(PROVIDED DATA)
========

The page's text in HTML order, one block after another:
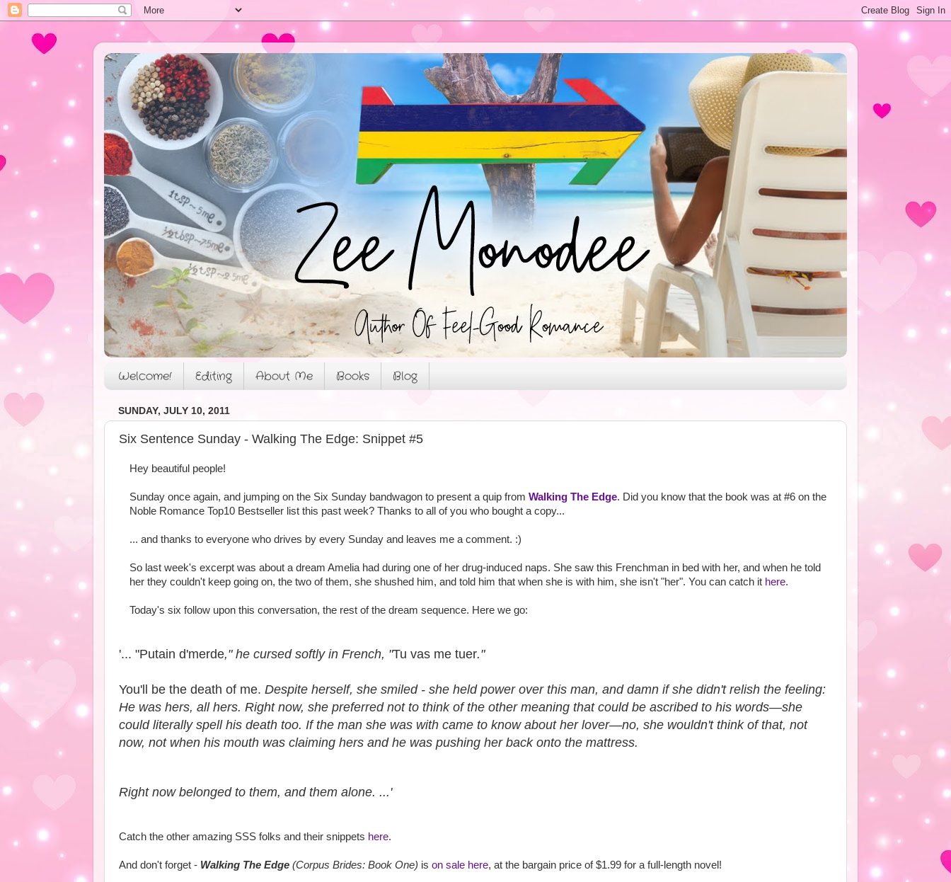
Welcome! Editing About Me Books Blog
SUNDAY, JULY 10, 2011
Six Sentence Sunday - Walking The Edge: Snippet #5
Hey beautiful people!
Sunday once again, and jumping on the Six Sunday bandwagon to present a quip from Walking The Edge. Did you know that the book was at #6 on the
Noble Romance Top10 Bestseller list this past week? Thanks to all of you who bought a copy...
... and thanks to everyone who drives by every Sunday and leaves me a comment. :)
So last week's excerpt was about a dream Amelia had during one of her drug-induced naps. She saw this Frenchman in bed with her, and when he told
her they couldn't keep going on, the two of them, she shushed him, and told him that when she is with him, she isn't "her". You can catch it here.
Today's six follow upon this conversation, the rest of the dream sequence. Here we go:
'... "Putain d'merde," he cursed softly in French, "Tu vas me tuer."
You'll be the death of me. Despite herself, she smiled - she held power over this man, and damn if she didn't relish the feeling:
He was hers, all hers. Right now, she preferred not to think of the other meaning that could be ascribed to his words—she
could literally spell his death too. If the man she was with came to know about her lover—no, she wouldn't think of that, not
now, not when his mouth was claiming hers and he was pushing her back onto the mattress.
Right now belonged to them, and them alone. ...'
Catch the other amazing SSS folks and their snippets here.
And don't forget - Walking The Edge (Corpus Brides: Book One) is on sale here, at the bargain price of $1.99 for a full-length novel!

========

(YOUR ASSIGNMENT)
Please retype, exactly as written, every line from the line containing "You'll be the" through the last line of the records above, including both of those lines, and nothing else.

(ANSWER TO THIS PROBLEM)
You'll be the death of me. Despite herself, she smiled - she held power over this man, and damn if she didn't relish the feeling:
He was hers, all hers. Right now, she preferred not to think of the other meaning that could be ascribed to his words—she
could literally spell his death too. If the man she was with came to know about her lover—no, she wouldn't think of that, not
now, not when his mouth was claiming hers and he was pushing her back onto the mattress.
Right now belonged to them, and them alone. ...'
Catch the other amazing SSS folks and their snippets here.
And don't forget - Walking The Edge (Corpus Brides: Book One) is on sale here, at the bargain price of $1.99 for a full-length novel!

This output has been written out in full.